Artificially synthesized oligonucleotides have been widely used in research on targeted gene therapy in the past decades. Oligonucleotides mainly include antisense oligonucleotides (Antisense oligonucleotides, ASODN), small interfering RNAs (Small interference RNA, siRNA), transcription factor decoys (decoys), ribozymes (ribozymes), deoxyribozymes (DNAzymes), anti-genes (anti-genes), cpG oligonucleotides, and nucleic acid aptamers (Aptamers), etc. Among them, ASODN and siRNA are the most commonly used gene regulation tools, are widely used, and have been developed as gene therapy drugs.
At present, oligonucleotides are mainly synthesized by chemical methods, and the oligonucleotides are obtained by sequentially reacting two active groups on a phosphitylation reagent with a protected nucleoside. The method of synthesizing oligonucleotides using a phosphitylating reagent, which is a key raw material for the phosphoramidite method, is called the phosphoramidite method, and is the most commonly used method in oligonucleotide synthesis at present.

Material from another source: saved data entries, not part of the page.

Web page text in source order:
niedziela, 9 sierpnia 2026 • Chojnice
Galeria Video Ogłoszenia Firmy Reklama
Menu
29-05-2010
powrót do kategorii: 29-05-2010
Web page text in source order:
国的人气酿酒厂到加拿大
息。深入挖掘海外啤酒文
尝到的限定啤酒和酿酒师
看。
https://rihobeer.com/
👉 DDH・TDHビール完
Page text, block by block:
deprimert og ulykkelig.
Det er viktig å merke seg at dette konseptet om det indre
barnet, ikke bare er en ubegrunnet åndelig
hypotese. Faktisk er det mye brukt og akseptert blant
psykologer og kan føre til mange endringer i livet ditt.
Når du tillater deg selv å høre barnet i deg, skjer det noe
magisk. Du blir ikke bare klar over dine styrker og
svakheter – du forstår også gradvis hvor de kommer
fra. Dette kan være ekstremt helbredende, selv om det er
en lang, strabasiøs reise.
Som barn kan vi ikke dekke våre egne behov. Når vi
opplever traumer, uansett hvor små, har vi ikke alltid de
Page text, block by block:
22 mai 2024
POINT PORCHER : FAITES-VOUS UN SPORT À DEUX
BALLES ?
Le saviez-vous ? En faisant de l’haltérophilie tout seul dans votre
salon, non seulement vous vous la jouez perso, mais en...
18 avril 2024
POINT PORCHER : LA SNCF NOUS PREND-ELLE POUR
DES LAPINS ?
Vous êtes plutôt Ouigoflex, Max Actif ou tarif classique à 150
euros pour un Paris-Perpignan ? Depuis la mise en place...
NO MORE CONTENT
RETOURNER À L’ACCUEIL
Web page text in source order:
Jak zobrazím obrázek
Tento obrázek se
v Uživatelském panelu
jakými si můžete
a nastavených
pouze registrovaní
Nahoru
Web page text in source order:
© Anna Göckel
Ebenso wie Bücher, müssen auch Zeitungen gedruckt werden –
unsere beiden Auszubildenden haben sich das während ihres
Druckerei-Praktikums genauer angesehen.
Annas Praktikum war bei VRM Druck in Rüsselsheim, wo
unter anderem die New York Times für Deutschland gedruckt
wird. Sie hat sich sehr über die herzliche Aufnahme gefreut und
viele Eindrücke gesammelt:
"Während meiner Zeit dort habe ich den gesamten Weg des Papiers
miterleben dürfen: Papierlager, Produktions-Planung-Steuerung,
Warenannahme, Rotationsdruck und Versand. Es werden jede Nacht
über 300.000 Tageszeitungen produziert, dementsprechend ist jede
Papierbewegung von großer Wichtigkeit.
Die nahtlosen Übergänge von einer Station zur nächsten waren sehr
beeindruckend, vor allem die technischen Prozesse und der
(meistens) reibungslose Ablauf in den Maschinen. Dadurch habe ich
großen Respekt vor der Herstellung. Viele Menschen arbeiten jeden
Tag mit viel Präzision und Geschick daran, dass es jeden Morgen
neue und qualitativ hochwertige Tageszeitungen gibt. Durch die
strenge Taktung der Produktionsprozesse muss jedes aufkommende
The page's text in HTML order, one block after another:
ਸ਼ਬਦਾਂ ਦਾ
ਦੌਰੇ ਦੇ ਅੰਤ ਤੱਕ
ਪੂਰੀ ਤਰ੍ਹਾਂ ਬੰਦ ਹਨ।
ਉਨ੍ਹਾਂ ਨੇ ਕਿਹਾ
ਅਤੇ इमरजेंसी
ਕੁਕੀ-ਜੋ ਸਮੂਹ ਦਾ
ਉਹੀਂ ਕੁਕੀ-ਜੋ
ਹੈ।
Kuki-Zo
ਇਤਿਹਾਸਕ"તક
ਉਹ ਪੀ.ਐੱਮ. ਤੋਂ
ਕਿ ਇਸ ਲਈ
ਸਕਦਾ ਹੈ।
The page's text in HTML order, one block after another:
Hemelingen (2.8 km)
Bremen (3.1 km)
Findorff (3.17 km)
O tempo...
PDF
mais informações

However, traditional phosphoramidite preparation has low yield and/or purity characteristics, which significantly increases the cost of oligonucleotide synthesis. Such as: in the preparation process of the traditional N4-AC-C- (S) -GNA phosphoramidite, column chromatography purification reaction is mainly carried out by taking (S) -1- (3- (4, 4' -dimethoxy trityl) -2-hydroxypropyl) -N4-acetylcytosine and bis (diisopropylamino) (2-cyanoethoxy) phosphine as raw materials and dichloromethane as an auxiliary solvent in the presence of 4, 5-dicyanoimidazole. In the preparation process, the cost of the whole preparation process is higher due to the adoption of 4, 5-dicyanoimidazole and the higher cost of the 4, 5-dicyanoimidazole, and meanwhile, the preparation process is more complicated due to the adoption of a column chromatography purification process in the existing preparation method, and the preparation efficiency is lower.
Therefore, how to provide a high-efficiency preparation method of N4-AC-C- (S) -GNA phosphoramidite is a problem to be solved at present.
Disclosure of Invention
The invention provides N4-AC-C- (S) -GNA phosphoramidite and a preparation method thereof, which aim to solve the technical problems in the prior art.

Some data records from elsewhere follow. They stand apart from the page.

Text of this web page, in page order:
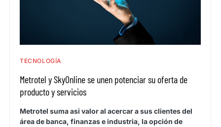
TECNOLOGÍA
Metrotel y SkyOnline se unen potenciar su oferta de
producto y servicios
Metrotel suma asi valor al acercar a sus clientes del
área de banca, finanzas e industria, la opción de
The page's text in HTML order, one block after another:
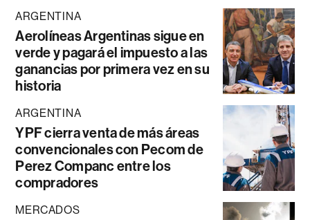
ARGENTINA
Aerolíneas Argentinas sigue en
verde y pagará el impuesto a las
ganancias por primera vez en su
historia
ARGENTINA
YPF cierra venta de más áreas
convencionales con Pecom de
Perez Companc entre los
compradores
MERCADOS
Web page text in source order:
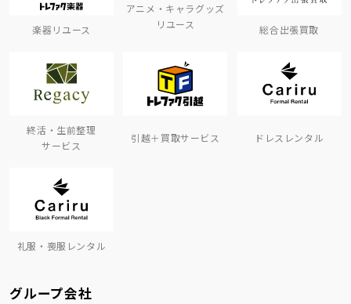
楽器リユース
アニメ・キャラグッズ
リユース
総合出張買取
終活・生前整理
サービス
引越＋買取サービス ドレスレンタル
礼服・喪服レンタル
グループ会社
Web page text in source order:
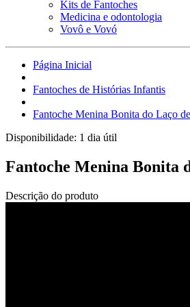
Kits de Fantoches
Medicina e odontologia
Vovô e Vovó
Página Inicial
Fantoches de Histórias Infantis
Fantoche Menina Bonita do Laço
Disponibilidade: 1 dia útil
Fantoche Menina Bonita
Descrição do produto
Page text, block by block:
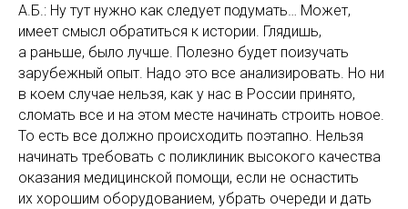
А.Б.: Ну тут нужно как следует подумать… Может,
имеет смысл обратиться к истории. Глядишь,
а раньше, было лучше. Полезно будет поизучать
зарубежный опыт. Надо это все анализировать. Но ни
в коем случае нельзя, как у нас в России принято,
сломать все и на этом месте начинать строить новое.
То есть все должно происходить поэтапно. Нельзя
начинать требовать с поликлиник высокого качества
оказания медицинской помощи, если не оснастить
их хорошим оборудованием, убрать очереди и дать
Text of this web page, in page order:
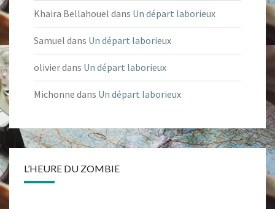
Khaira Bellahouel dans Un départ laborieux
Samuel dans Un départ laborieux
olivierdans Un départ laborieux
Michonne dans Un départ laborieux
L’HEURE DU ZOMBIE
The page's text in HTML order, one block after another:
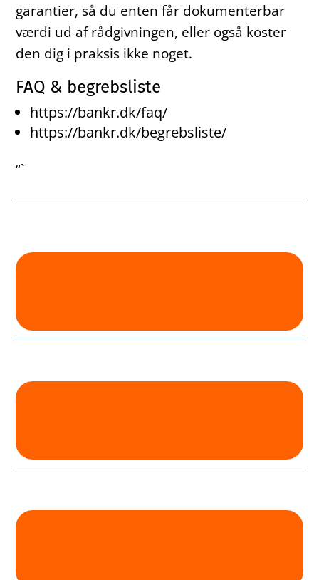
garantier, så du enten får dokumenterbar
værdi ud af rådgivningen, eller også koster
den dig i praksis ikke noget.
FAQ & begrebsliste
https://bankr.dk/faq/
https://bankr.dk/begrebsliste/
“`
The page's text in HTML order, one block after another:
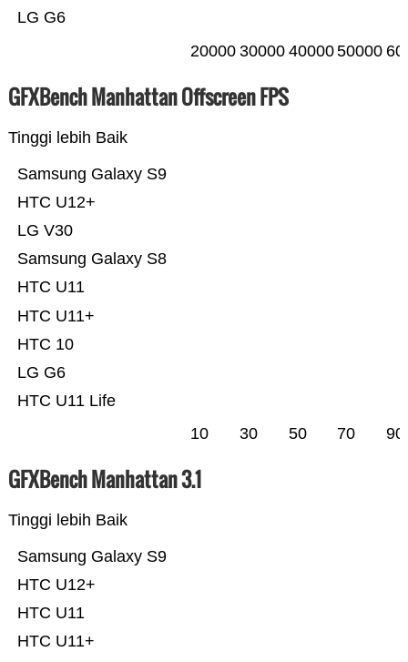
LG G6
20000 30000 4000050000
GFXBench Manhattan Offscreen FPS
Tinggi lebih Baik
HTC U11 Life
LG G6
HTC 10
HTC U11+
HTC U11
Samsung Galaxy S8
LG V30
HTC U12+
Samsung Galaxy S9
10 30 50 70 90
GFXBench Manhattan 3.1
Tinggi lebih Baik
HTC U11+
HTC U11
HTC U12+
Samsung Galaxy S9
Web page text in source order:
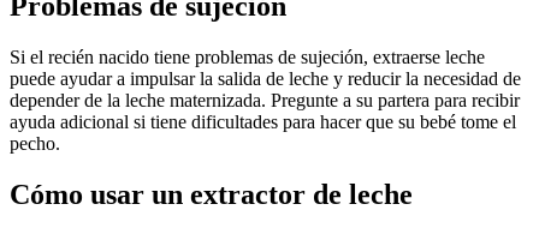
Problemas de sujeción
Si el recién nacido tiene problemas de sujeción, extraerse leche
puede ayudar a impulsar la salida de leche y reducir la necesidad de
depender de la leche maternizada. Pregunte a su partera para recibir
ayuda adicional si tiene dificultades para hacer que su bebé tome el
pecho.
Cómo usar un extractor de leche
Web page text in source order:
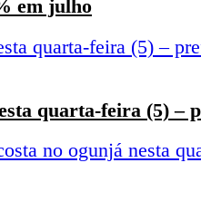
em julho
quarta-feira (5)
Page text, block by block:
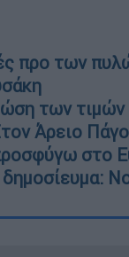
προ των
των
Άρειο
στο
δημοσίευμα:
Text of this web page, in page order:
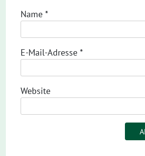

According to a first aspect of the present invention, there is provided an N4-AC-C- (S) -GNA phosphoramidite, the N4-AC-C- (S) -GNA phosphoramidite having the structural formula:
and, the N4-AC-C- (S) -GNA phosphoramidite is prepared from the following raw materials by weight:
315-325g of methylene dichloride, 24-24.1g of (S) -1- (3- (4, 4' -dimethoxy trityl) -2-hydroxypropyl) -N4-acetylcytosine, 15.5-15.6g of diisopropyl ammonium salt tetrazole and 16.35-16.45g of bis (diisopropylamino) (2-cyanoethoxy) phosphine.
Wherein the structural formula of the diisopropyl ammonium salt tetrazole is as follows:
wherein the structural formula of the (S) -1- (3- (4, 4' -dimethoxy trityl) -2-hydroxypropyl) -N4-acetylcytosine is as follows:
wherein the structural formula of the bis (diisopropylamino) (2-cyanoethoxy) phosphine is as follows:
according to a second aspect of the present invention, there is provided a process for the preparation of N4-AC-C- (S) -GNA phosphoramidite.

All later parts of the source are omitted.